Buddhist Economics, Cool Enough To Touch

The light and heat generated during the late 60s and early 70s was the result of challenging boundaries, and to some extent testing the possibility of actually setting up a tent and living on a boundary. Living an everyday life in that high intensity environment proved untenable, but the artifacts thrown off from those expeditions have started to cool off enough that we can finally pick them up and examine them.

McLuhan, in Understanding Media, (another artifact from that era) talks about about how high-intensity experiences initially overwhelm the senses:

Intensity or high definition engenders specialism and fragmentation in living as in entertainment, which explains why any intense experience must be “forgotten,” “censored,” and reduced to a very cool state before it can be “learned” or assimilated.
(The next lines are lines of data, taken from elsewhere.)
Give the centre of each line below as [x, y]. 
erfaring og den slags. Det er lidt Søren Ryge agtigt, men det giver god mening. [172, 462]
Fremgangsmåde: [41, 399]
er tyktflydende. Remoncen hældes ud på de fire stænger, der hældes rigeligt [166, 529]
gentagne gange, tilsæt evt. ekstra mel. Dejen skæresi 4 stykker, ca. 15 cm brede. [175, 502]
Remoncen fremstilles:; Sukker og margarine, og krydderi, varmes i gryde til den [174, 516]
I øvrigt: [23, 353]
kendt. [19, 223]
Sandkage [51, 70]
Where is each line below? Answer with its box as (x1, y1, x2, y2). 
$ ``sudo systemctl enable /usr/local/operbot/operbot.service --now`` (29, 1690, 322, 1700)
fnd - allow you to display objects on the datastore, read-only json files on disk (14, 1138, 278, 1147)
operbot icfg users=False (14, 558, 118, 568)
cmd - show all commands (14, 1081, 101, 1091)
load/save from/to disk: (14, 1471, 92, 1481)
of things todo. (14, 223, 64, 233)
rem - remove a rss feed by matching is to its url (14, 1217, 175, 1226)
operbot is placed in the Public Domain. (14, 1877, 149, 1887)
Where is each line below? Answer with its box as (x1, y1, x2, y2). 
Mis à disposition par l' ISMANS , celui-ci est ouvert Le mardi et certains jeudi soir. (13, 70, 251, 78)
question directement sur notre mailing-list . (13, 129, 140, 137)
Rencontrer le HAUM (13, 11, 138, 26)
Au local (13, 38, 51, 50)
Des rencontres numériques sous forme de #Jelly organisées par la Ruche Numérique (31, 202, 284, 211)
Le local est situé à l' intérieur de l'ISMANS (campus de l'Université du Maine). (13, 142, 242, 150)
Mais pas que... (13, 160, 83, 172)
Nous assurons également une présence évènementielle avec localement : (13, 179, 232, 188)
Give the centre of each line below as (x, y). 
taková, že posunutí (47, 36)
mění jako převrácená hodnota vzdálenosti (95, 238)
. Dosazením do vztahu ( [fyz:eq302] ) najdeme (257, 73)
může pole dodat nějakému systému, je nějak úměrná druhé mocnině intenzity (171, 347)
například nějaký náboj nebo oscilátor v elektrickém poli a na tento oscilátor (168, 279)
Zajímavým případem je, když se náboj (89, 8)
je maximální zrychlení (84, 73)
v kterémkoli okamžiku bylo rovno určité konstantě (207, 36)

The Freudian “censor” is less of a moral function than an indispensable condition of learning. Were we to accept fully and directly every shock to our various structures of awareness, we would soon be nervous wrecks, doing double-takes and pressing panic buttons every minute. The “censor” protects our central system of values, as it does our physical nervous system by simply cooling off the onset of experience a great deal. For many people, this cooling system brings on a lifelong state of psychic rigor mortis, or of somnambulism, particularly observable in periods of new technology.

In 1973, E.F. Schumacher published a collection of essays under the title: Small Is Beautiful: Economics As If People Mattered. In the essay Buddhist Economics, Schumacher points out that value in economics is derived from our system of values. Suppressing all systems of values in favor of the idea of economic growth has allowed capital to emerge as an other-worldly abstraction. Like any successful creature, it fights to preserve the particular state of the ecosystem that allows it to flourish. Buddhist Economics posits that other systems of value are possible.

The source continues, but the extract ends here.